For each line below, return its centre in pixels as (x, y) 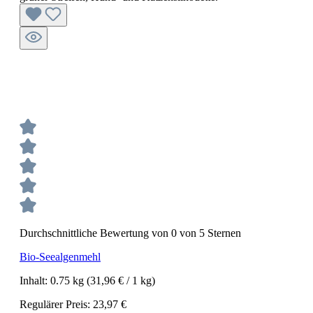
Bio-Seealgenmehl (60, 257)
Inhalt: (35, 281)
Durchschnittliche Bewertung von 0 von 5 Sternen (130, 233)
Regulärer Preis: (56, 304)
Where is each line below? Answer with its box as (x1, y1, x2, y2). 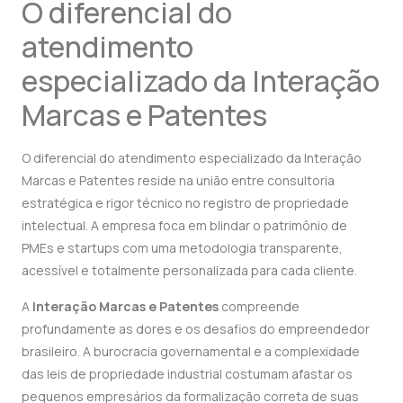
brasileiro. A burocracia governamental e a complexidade (22, 342, 360, 360)
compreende (219, 297, 300, 315)
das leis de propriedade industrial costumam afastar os (22, 364, 353, 382)
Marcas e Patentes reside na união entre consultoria (22, 172, 335, 190)
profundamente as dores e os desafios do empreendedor (22, 319, 370, 337)
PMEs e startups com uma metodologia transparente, (22, 239, 343, 257)
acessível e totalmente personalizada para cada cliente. (22, 262, 357, 280)
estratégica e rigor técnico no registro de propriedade (22, 194, 349, 212)
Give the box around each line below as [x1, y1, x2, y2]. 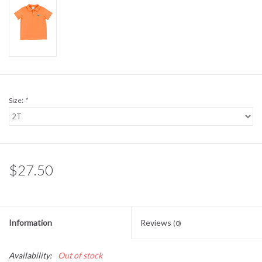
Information [9, 218, 52, 228]
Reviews [140, 218, 173, 228]
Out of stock [58, 250, 102, 261]
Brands [9, 85, 35, 95]
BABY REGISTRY [9, 52, 73, 62]
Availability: [9, 250, 52, 261]
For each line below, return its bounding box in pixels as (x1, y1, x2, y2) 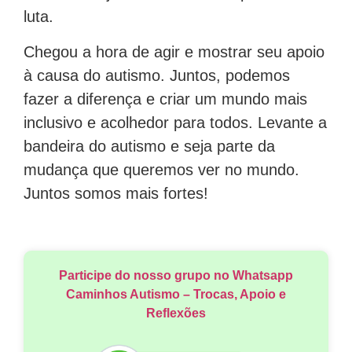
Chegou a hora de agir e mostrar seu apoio (24, 42, 324, 60)
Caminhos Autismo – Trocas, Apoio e (66, 288, 286, 302)
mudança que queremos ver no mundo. (24, 160, 299, 178)
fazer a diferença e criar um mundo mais (24, 90, 307, 108)
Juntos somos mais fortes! (24, 184, 208, 202)
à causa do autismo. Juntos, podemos (24, 66, 290, 84)
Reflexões (146, 306, 206, 321)
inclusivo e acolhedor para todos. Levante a (24, 113, 327, 131)
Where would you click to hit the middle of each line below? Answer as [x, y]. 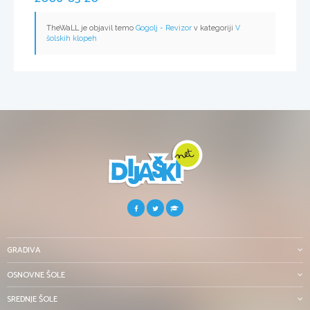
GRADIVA [24, 250]
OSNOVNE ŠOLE [36, 275]
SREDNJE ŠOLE [32, 300]
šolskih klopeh [72, 39]
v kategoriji [213, 28]
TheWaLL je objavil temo [91, 28]
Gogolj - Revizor [164, 28]
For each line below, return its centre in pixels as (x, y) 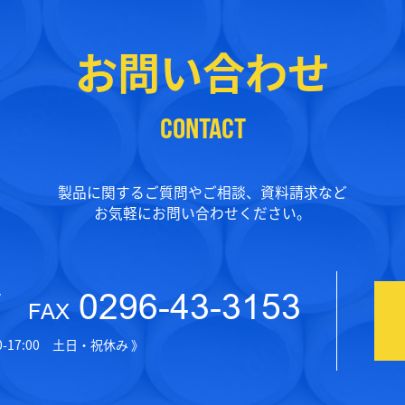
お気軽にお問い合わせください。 (202, 213)
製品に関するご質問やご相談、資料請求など (202, 193)
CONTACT (202, 127)
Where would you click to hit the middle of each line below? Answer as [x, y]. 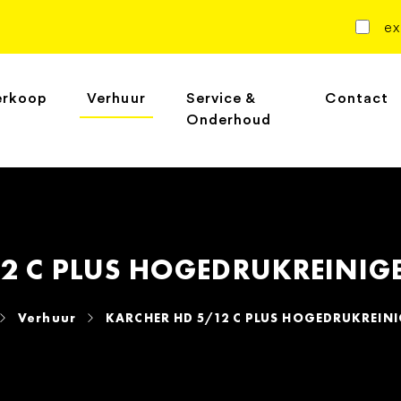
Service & [221, 99]
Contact [357, 99]
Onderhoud [229, 120]
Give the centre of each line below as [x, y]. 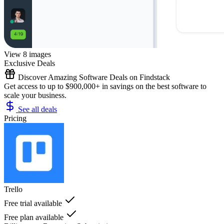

What is being asked: The word "propriedade" is the filter: copy every line of the listing above that contains it.

Answer space:
das leis de propriedade industrial costumam afastar os (22, 364, 353, 382)
estratégica e rigor técnico no registro de propriedade (22, 194, 349, 212)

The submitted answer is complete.